Unlike many early margarines which were made from or included animal fats, Nuttelex has always been a purely vegetarian spread. It was created in Melbourne in 1932 by Hugh Halpin. The business was bought by Gordon McNally and Ted Mayes in 1941, with the backing of Unilever. The partnership dissolved in 1947 and the McNally family became sole owners of the Nuttelex brand.
Nuttelex was not the first Australian margarine. According to the Australian Oilseeds Federation, Australia’s first margarine factory was opened in 1892 in Leichardt, NSW, by Tom Hannan. Their product was made from whale oil, coconut oil and palm oil and was flavoured with cultured milk.
Nuttelex, it seems, has always been an all-vegetable product and was probably the first of its kind. The name and the original squirrel logo suggest it originally contained nuts, but the “Original” product is now made from sunflower oil with, according to the manufacturer, “a small amount of sustainable palm fruit oil (to make the product spreadable) along with a fraction of GM-free Canola Oil (which adds to the texture & taste)”.

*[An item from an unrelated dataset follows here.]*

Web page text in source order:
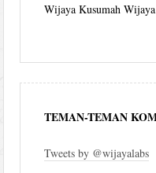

In 1928 Hugh Halpin obtained space in a portion of a former confectionery factory in Gordon Street, Richmond, Victoria. He began the manufacture of Nuttelex Margarine in 1932 and by 1935 occupied the entire factory. Nuttelex later had premises elsewhere in Richmond and is now being manufactured in Windsor, Victoria.
The dairy industry called the margarine business “a menace to the dairy industry” and a range of licences and quotas were applied in Australia to protect butter sales. These laws persisted until the 1990s. Halpin didn’t do himself any favours with advertising that promoted his product as “Equal to Butter and Cheaper”.
After the partnership between Gordon McNally and Ted Mayes was dissolved, Gordon McNally took over at Nuttelex and ran the company until his death in 1996, aged 91, when his son Ian succeeded him. The brand is still in family hands.